Work request: Repeat every record word for word and omit the images.

Study material:
[Start of Attachment]

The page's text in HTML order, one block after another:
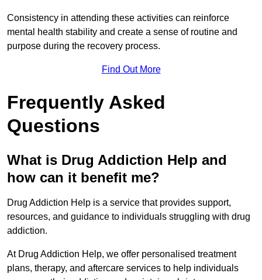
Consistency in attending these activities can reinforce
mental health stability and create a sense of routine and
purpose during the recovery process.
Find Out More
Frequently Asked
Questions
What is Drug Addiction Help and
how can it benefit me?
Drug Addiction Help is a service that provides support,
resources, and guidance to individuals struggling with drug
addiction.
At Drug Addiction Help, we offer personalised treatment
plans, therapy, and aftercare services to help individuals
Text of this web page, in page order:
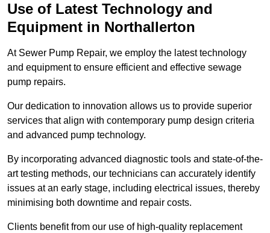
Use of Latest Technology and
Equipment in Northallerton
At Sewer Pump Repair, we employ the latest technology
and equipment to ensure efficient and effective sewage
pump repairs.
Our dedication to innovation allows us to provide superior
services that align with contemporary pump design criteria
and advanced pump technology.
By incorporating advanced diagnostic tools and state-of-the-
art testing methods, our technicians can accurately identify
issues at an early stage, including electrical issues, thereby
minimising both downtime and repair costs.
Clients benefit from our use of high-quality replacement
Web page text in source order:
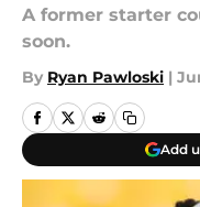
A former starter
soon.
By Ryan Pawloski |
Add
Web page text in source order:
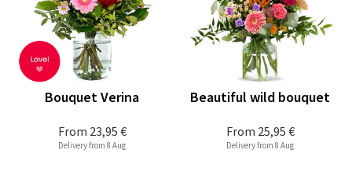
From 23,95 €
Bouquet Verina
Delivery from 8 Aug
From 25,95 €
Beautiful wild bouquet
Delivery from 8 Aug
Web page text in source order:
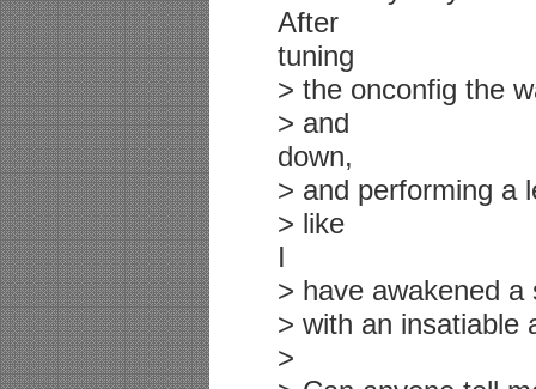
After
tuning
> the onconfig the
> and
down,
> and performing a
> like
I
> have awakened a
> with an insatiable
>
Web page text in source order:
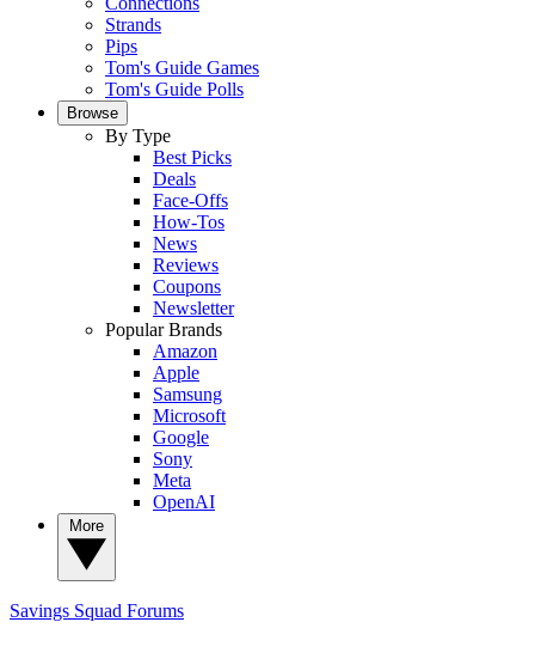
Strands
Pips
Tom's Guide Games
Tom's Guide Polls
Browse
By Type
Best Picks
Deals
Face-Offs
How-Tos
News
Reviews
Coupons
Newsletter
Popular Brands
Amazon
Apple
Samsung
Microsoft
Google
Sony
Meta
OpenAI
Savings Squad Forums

[End of Attachment]

Expected answer:
The page's text in HTML order, one block after another:
Consistency in attending these activities can reinforce
mental health stability and create a sense of routine and
purpose during the recovery process.
Find Out More
Frequently Asked
Questions
What is Drug Addiction Help and
how can it benefit me?
Drug Addiction Help is a service that provides support,
resources, and guidance to individuals struggling with drug
addiction.
At Drug Addiction Help, we offer personalised treatment
plans, therapy, and aftercare services to help individuals
Text of this web page, in page order:
Use of Latest Technology and
Equipment in Northallerton
At Sewer Pump Repair, we employ the latest technology
and equipment to ensure efficient and effective sewage
pump repairs.
Our dedication to innovation allows us to provide superior
services that align with contemporary pump design criteria
and advanced pump technology.
By incorporating advanced diagnostic tools and state-of-the-
art testing methods, our technicians can accurately identify
issues at an early stage, including electrical issues, thereby
minimising both downtime and repair costs.
Clients benefit from our use of high-quality replacement
Web page text in source order:
A former starter
soon.
By Ryan Pawloski |
Add
Web page text in source order:
From 23,95 €
Bouquet Verina
Delivery from 8 Aug
From 25,95 €
Beautiful wild bouquet
Delivery from 8 Aug
Web page text in source order:
After
tuning
> the onconfig the
> and
down,
> and performing a
> like
I
> have awakened a
> with an insatiable
>
Web page text in source order:
Strands
Pips
Tom's Guide Games
Tom's Guide Polls
Browse
By Type
Best Picks
Deals
Face-Offs
How-Tos
News
Reviews
Coupons
Newsletter
Popular Brands
Amazon
Apple
Samsung
Microsoft
Google
Sony
Meta
OpenAI
Savings Squad Forums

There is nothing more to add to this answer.